It was through this struggle to truly see her that I came upon the Big Idea, which was really more of a question I tried to answer by writing this novel. How do we disentangle Louisa the person from Louisa May Alcott the historical icon? It’s easy to forget that she even was a real person. From 2010, we see her life story and all her accomplishments as inevitable, but I’m sure they didn’t feel inevitable to her. The 150 years of mythology between Alcott and us—the voices of academics who seek to put her in the broader context of American literary history and feminism, as well as Alcott’s own attempts to “edit” her legacy—is quite a lot for Louisa the person to carry on her shoulders. To render her in fiction, I knew I would have to try to strip all that away and get at who she was before she wrote the novel that would make her famous.

I began to imagine Louisa at twenty-two, when she was full of ambition and confidence but had received no confirmation from the world that her confidence was warranted. I pondered who she might have been then. I asked questions like, what kind of person, particularly a woman at this time, makes a conscious choice to believe in herself and try to achieve something without anyone telling her she can, or should?

She succeeded, so we say, “Of course—she knew she was destined for greatness.” But what if she had failed? Well, I wouldn’t be talking about her right now, but in some ways that is irrelevant. What interested me, as I tried to separate the woman from the icon, was not what she accomplished. It was her initial leap of faith, the decision to try to be the thing she wanted to be. That faith stemmed from something, a kind of determination, within Louisa herself. I felt if I could wrap my head around that, I had a place to begin.

Paradoxically, it seemed fiction was the only avenue through which I would be able to see her fully. And just what kind of story could I tell about this woman, a real woman holding equal parts doubt and hope, who is on the cusp but doesn’t know it yet? The answer, it seemed to me, was the commonest story of all: the euphoric and miserable experience of falling in love for the first time. For Louisa, as for many of us, this love would be a threat to life as she knew it. Whatever she did about it, whether she embraced or rejected this love, it would change her. My story, then, would be about how this love shaped her and her writing. It would be about the choices she was forced to make and how the echo of those choices might have appeared later on in Little Women.
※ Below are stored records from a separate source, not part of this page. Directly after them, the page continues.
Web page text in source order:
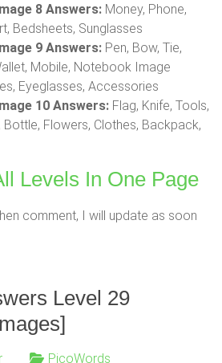
8 Answers: Money, Phone,
Bedsheets, Sunglasses
9 Answers: Pen, Bow, Tie,
Mobile, Notebook Image
Eyeglasses, Accessories
10 Answers: Flag, Knife, Tools,
Bottle, Flowers, Clothes, Backpack,
Levels In One Page
comment, I will update as soon
Level 29
PicoWords
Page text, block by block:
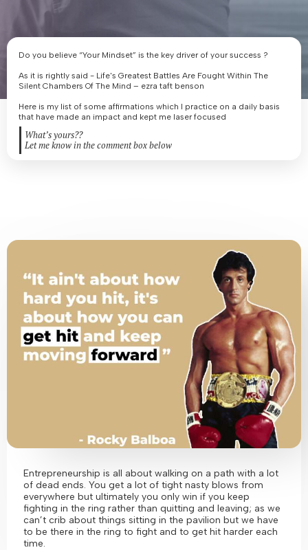
Do you believe “Your Mindset” is the key driver of your success ?
As it is rightly said - Life's Greatest Battles Are Fought Within The
Silent Chambers Of The Mind – ezra taft benson
Here is my list of some affirmations which I practice on a daily basis
that have made an impact and kept me laser focused
What’s yours??
Let me know in the comment box below
Entrepreneurship is all about walking on a path with a lot
of dead ends. You get a lot of tight nasty blows from
everywhere but ultimately you only win if you keep
fighting in the ring rather than quitting and leaving; as we
can’t crib about things sitting in the pavilion but we have
to be there in the ring to fight and to get hit harder each
time.
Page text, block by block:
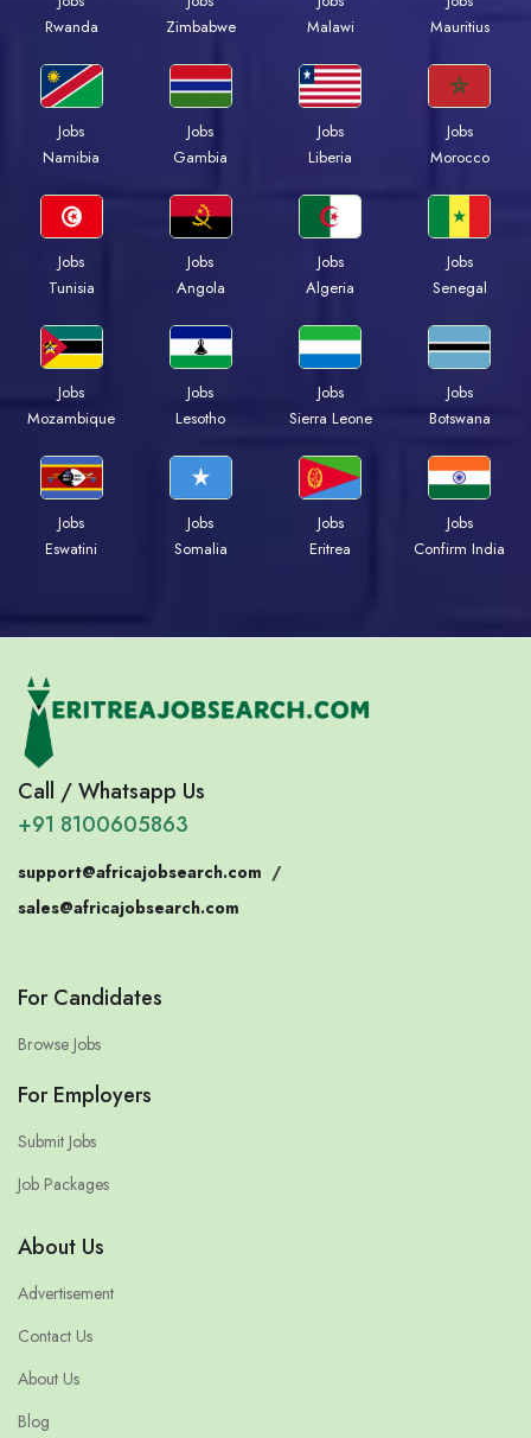
Rwanda
Zimbabwe
Malawi
Mauritius
Jobs
Namibia
Jobs
Gambia
Jobs
Liberia
Jobs
Morocco
Jobs
Tunisia
Jobs
Angola
Jobs
Algeria
Jobs
Senegal
Jobs
Mozambique
Jobs
Lesotho
Jobs
Sierra Leone
Jobs
Botswana
Jobs
Eswatini
Jobs
Somalia
Jobs
Eritrea
Jobs
Confirm India
Call / Whatsapp Us
+91 8100605863
support@africajobsearch.com /
sales@africajobsearch.com
For Candidates
Browse Jobs
For Employers
Submit Jobs
Job Packages
About Us
Advertisement
Contact Us
About Us
Blog
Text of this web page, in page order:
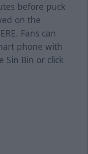
before puck
on the
. Fans can
phone with
Sin Bin or click
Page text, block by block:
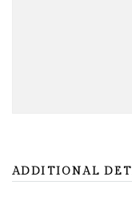
ADDITIONAL
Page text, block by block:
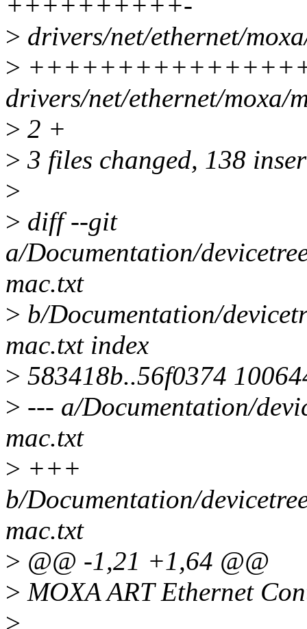
> drivers/net/ethernet/
>
drivers/net/ethernet/moxa/
> 2 +
> 3 files changed, 138
>
> diff --git
a/Documentation/
mac.txt
> b/Documentation/
mac.txt index
> 583418b..56f0374
> --- a/Documentation/
mac.txt
> +++
b/Documentation/
mac.txt
> @@ -1,21 +1,64 @@
> MOXA ART Ethernet
>
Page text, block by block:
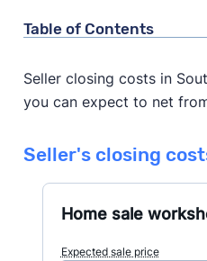
Table of Contents
Seller closing costs in
you can expect to net
Seller's closing
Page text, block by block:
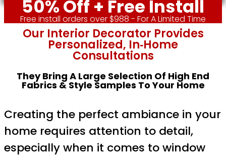
50% Off + Free Install
Free install orders over $988 - For A Limited Time
Our Interior Decorator Provides
Personalized, In‑home
Consultations
They Bring A Large Selection Of High End
Fabrics & Style Samples To Your Home
Creating the perfect ambiance in your
home requires attention to detail,
especially when it comes to window
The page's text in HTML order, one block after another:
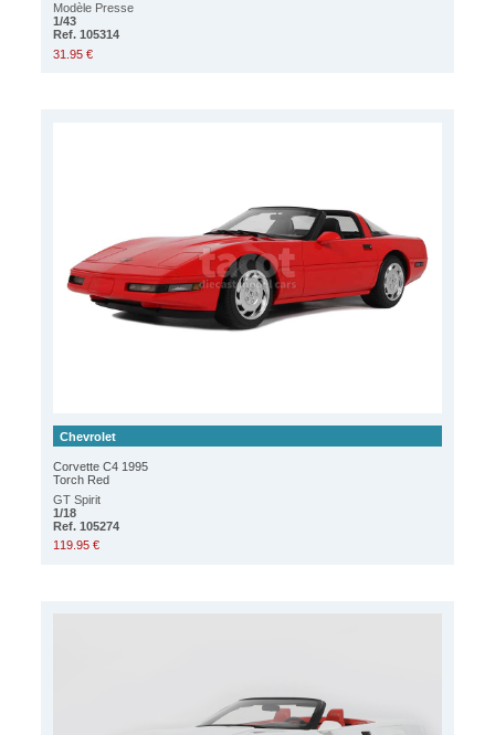
Modèle Presse
1/43
Ref. 105314
31.95 €
Chevrolet
Corvette C4 1995
Torch Red
GT Spirit
1/18
Ref. 105274
119.95 €
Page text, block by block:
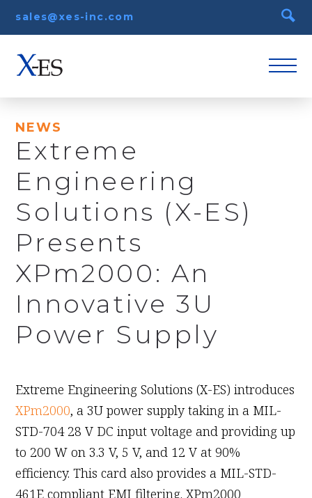
sales@xes-inc.com
NEWS
Extreme
Engineering
Solutions (X-ES)
Presents
XPm2000: An
Innovative 3U
Power Supply
Extreme Engineering Solutions (X-ES) introduces
XPm2000, a 3U power supply taking in a MIL-
STD-704 28 V DC input voltage and providing up
to 200 W on 3.3 V, 5 V, and 12 V at 90%
efficiency. This card also provides a MIL-STD-
461E compliant EMI filtering. XPm2000
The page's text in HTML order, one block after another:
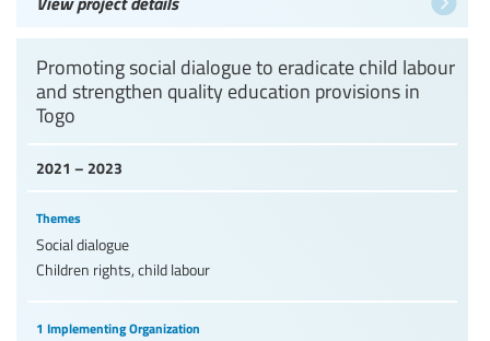
2021 – 2023
Promoting social dialogue to eradicate child labour
and strengthen quality education provisions in
Togo
Themes
Social dialogue
Children rights, child labour
1 Implementing Organization
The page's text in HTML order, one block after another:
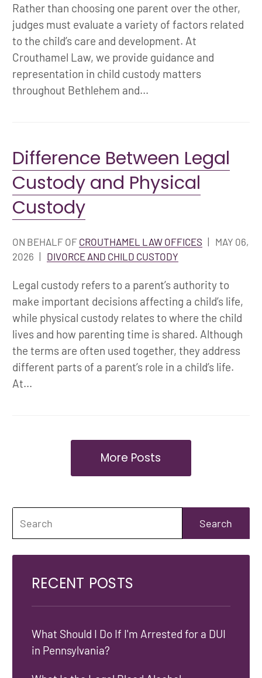
Rather than choosing one parent over the other,
judges must evaluate a variety of factors related
to the child’s care and development. At
Crouthamel Law, we provide guidance and
representation in child custody matters
throughout Bethlehem and...
Difference Between Legal
Custody and Physical
Custody
ON BEHALF OF CROUTHAMEL LAW OFFICES | MAY 06,
2026 | DIVORCE AND CHILD CUSTODY
Legal custody refers to a parent’s authority to
make important decisions affecting a child’s life,
while physical custody relates to where the child
lives and how parenting time is shared. Although
the terms are often used together, they address
different parts of a parent’s role in a child’s life.
At...
More Posts
RECENT POSTS
What Should I Do If I'm Arrested for a DUI
in Pennsylvania?
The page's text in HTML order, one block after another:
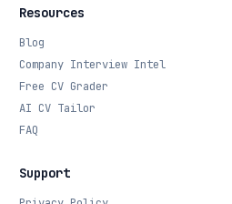
Resources
Blog
Company Interview Intel
Free CV Grader
AI CV Tailor
FAQ
Support
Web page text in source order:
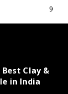
9
Clay &
in India
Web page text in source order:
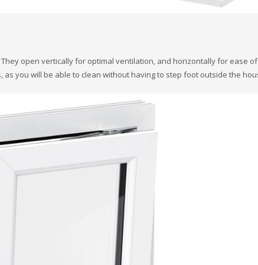
open vertically for optimal ventilation, and horizontally for ease of
you will be able to clean without having to step foot outside the
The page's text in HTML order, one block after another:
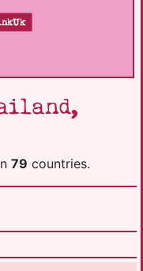
79 countries.
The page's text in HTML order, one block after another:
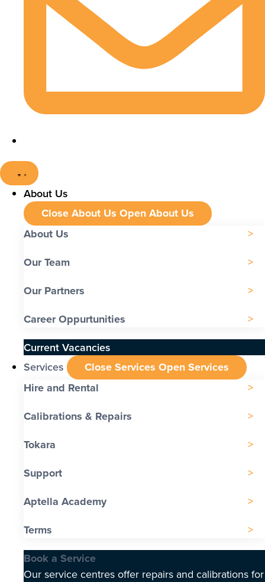
About Us
Close About Us Open About Us
About Us
Our Team
Our Partners
Career Oppurtunities
Current Vacancies
Services
Close Services Open Services
Hire and Rental
Calibrations & Repairs
Tokara
Support
Aptella Academy
Terms
Book a Service
Our service centres offer repairs and calibrations for
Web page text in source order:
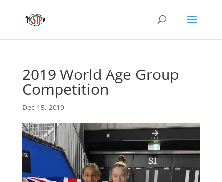
2019 World Age Group
Competition
Dec 15, 2019
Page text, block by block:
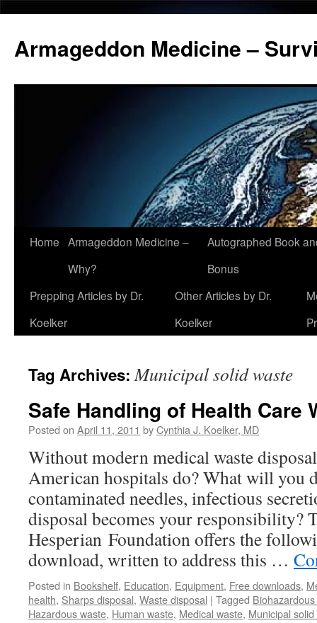
Armageddon Medicine –
Skip
content
Home Armageddon Medicine –
Why?
Autographed Book
Bonus
Prepping Articles by Dr.
Koelker
Other Articles by Dr.
Koelker
Tag Archives:Municipal solid waste
Safe Handling of Health Care
Posted on April 11, 2011 byCynthia J. Koelker, MD
Without modern medical waste
American hospitals do? What will you
contaminated needles, infectious
disposal becomes your responsibility?
Hesperian Foundation offers the
download, written to address this …
Posted in Bookshelf, Education, Equipment, Free downloads,
health, Sharps disposal, Waste disposal | Tagged
Hazardous waste, Human waste, Medical waste, Municipal
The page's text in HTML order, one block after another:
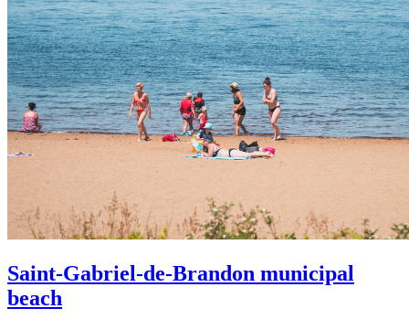
Saint-Gabriel-de-Brandon municipal
beach
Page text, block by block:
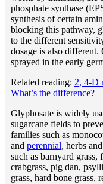
phosphate synthase
synthesis of certain
blocking this pathway,
to the different
dosage is also different.
sprayed in the early
Related reading: 2, 4-D
What’s the difference?
Glyphosate is widely
sugarcane fields to
families such as
and perennial, herbs
such as barnyard grass,
crabgrass, pig dan,
grass, hard bone grass,
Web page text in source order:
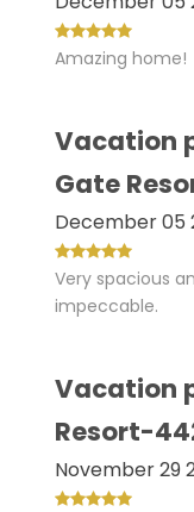
Amazing home!
Vacation
Gate
December 05
Very spacious
impeccable.
Vacation
Resort-
November 29
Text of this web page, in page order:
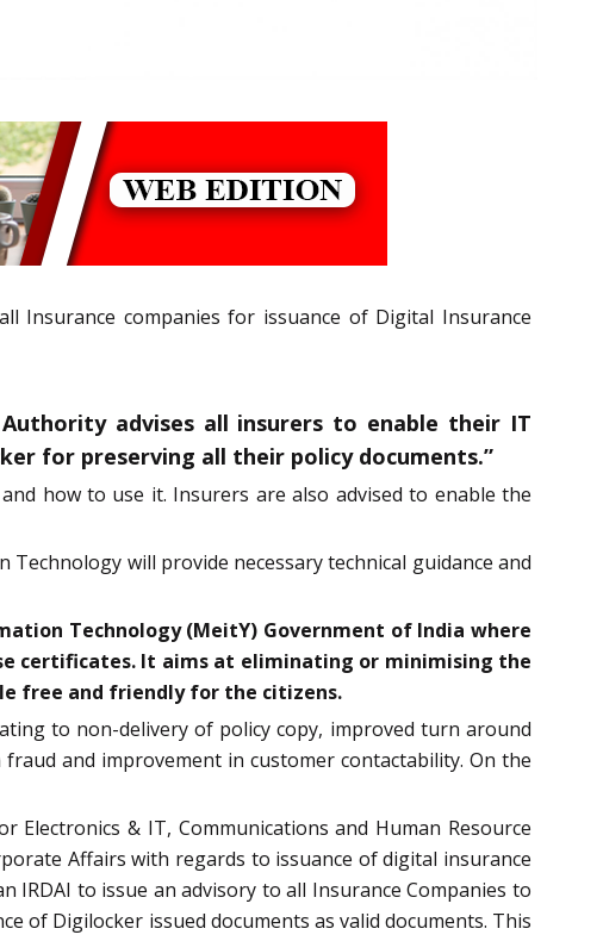
Insurance companies for issuance of Digital Insurance
advises all insurers to enable their IT
for preserving all their policy documents.”
how to use it. Insurers are also advised to enable the
will provide necessary technical guidance and
Technology (MeitY) Government of India where
certificates. It aims at eliminating or minimising the
free and friendly for the citizens.
to non-delivery of policy copy, improved turn around
and improvement in customer contactability. On the
& IT, Communications and Human Resource
Affairs with regards to issuance of digital insurance
IRDAI to issue an advisory to all Insurance Companies to
of Digilocker issued documents as valid documents. This

On any given day we are, simply, the product of the choices we made on all the days that came before. Alcott’s accomplishments—writing a cherished novel, serving as a Civil War nurse and recording that experience in the fascinating Hospital Sketches, advocating for suffrage and abolition—were not ordained by history. They were not inevitable. To believe that is to deny the existence of the real woman, and the real woman is the essence of the story.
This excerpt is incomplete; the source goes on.